He heads one of the largest marital and family law practices in Tampa Bay, but that doesn’t mean he thrives on contentious splits.
Ben Older is a marital and family law attorney in Tampa Bay.
Ben Older is a marital and family law attorney in Tampa Bay. [ JEREMY SCOTT | Jeremy Scott ]
Published Sept. 4, 2019

Ben Older is the founder and partner of Older, Lundy & Alvarez, one of the largest marital and family law practices in Tampa Bay, and he’s no stranger to walking into a courtroom and fighting for clients during a contentious divorce.

He says sometimes taking the case before a judge cannot be avoided.

But more and more, he’s advising clients to take an amicable approach. A husband and wife can work towards a dissolution without turning it into the War of the Roses. Along with an amicable approach, a relatively new Florida law allows couples to engage in a “collaborative divorce,” avoiding a lot of heartache and hate with the help of psychiatrist and an accountant, professionals the collaborative law refers to as “mental health neutrals” and “financial neutrals.”

Older recently spoke to Tampa Bay Times columnist Ernest Hooper about his approach to family and marital law, why he wants to spread the word about the value of amicable and collaborative divorces, and the nomadic journeys he took in his 20s.

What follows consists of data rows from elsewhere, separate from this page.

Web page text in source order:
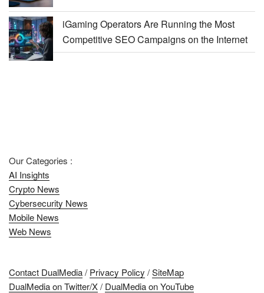
iGaming Operators Are Running the Most
Competitive SEO Campaigns on the Internet
Our Categories :
AI Insights
Crypto News
Cybersecurity News
Mobile News
Web News
Contact DualMedia/ Privacy Policy /SiteMap
DualMedia on Twitter/X/ DualMedia on YouTube

Essentially, you’ve been a marital and family attorney since 2004, and you’ve dealt with a lot of divorce cases. Explain to me why you prefer cases that are amicable.

There are a few reasons, but the No. 1 reason is that without an amicable scenario between two people, there’s pain, and there doesn’t have to be. Many of the cases that we have that are in divorce court have minor children involved. And it doesn’t matter what the parents are fighting about — even if they’re fighting just about money and they’re not even fighting in front of the kids — the kids know that the parents are in strife and they will suffer, and I can’t stand it. If two grownups want to beat each other over the head about their money, they’re adults. They’ve made those choices. But when you have a child, you are charged with the responsibility of protecting that child, giving that child some place safe, giving them the opportunity to grow up healthy. A lot of lawyers do family law for years and then say I am done dealing with “custody” cases.

Because it hurts?

It hurts. Don’t tell anybody, but lawyers are people too. And you get to a point where you just can’t, but I’m not there. I still think I can help.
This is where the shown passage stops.